Year of defence: 2023
Abstract
This thesis applies to the context of the aeronautical industry. It is conducted in the context of two projects. The first is Robotics For the Future of Aircraft Manufacturing (ROB4FAM). It is a joint laboratory between Airbus Operations and the Gepetto team of LAAS-CNRS. It aims to study the reactive generation of robotic motion for drilling and deburring tasks for the aeronautical industry. The second is the European project H2020 Memory of Motion (Memmo), coordinated by the Gepetto team and in which Airbus Operations is also implied. This project has as objective to develop methods to generate reactive and complex movements independantly of the robot architecture.

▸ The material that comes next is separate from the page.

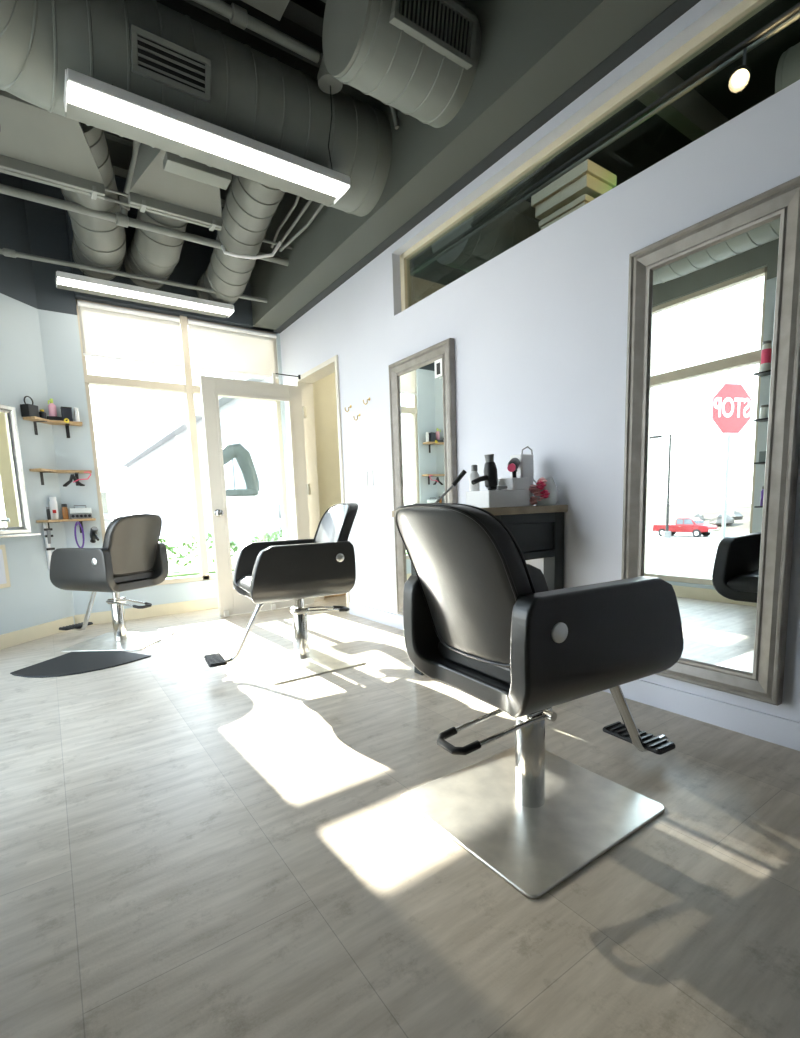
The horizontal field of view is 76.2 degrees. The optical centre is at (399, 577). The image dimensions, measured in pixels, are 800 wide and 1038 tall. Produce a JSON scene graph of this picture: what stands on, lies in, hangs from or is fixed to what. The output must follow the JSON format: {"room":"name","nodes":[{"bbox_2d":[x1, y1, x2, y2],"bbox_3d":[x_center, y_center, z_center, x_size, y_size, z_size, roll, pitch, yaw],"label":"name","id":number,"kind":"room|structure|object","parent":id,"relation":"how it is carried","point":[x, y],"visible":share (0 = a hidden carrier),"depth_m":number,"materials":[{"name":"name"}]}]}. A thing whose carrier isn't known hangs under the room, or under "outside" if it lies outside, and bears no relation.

It is based on and extended perception of the environment and a preliminary learning of possible robot motions. Historically, the Gepetto team works on humanoids robots because they present a scientific challenge that requires to develop new concepts. The perception of the environment can be broken down into four main areas: knowing where our tools are, knowing where we are, knowing where we are going and knowing where we are going. This thesis aims to study the solutions that can be integrated into a humanoid robot in order to solve the problems mentioned above. This work is based on the humanoid robot Talos to perceive the environment using data from its LiDAR. It first shows that it is possible to accurately estimate the position of the robot in its environment. This is achieved by using LiDAR data and by integrating a system developed by the University of Oxford and provided as part of the Memmo project. Secondly, the localisation of large objects at long distances, as found in the aeronautical industry, is studied. This localisation is looked at using 3D data and geometric descriptors like the Fast Point Feature Histogram. This study is extended to neural networks trained to localise objects carrying little textual information through the use of state-of-the-art methods. In addition, the solution of the kidnapped robot problem is explored using LiDAR information, geometric descriptors and a dictionary mechanism. This problem consists of recognising the surrounding environment at the initialization of the robot localization. Finally, a ground plane detection system is integrated to allow the robot to plan its steps online.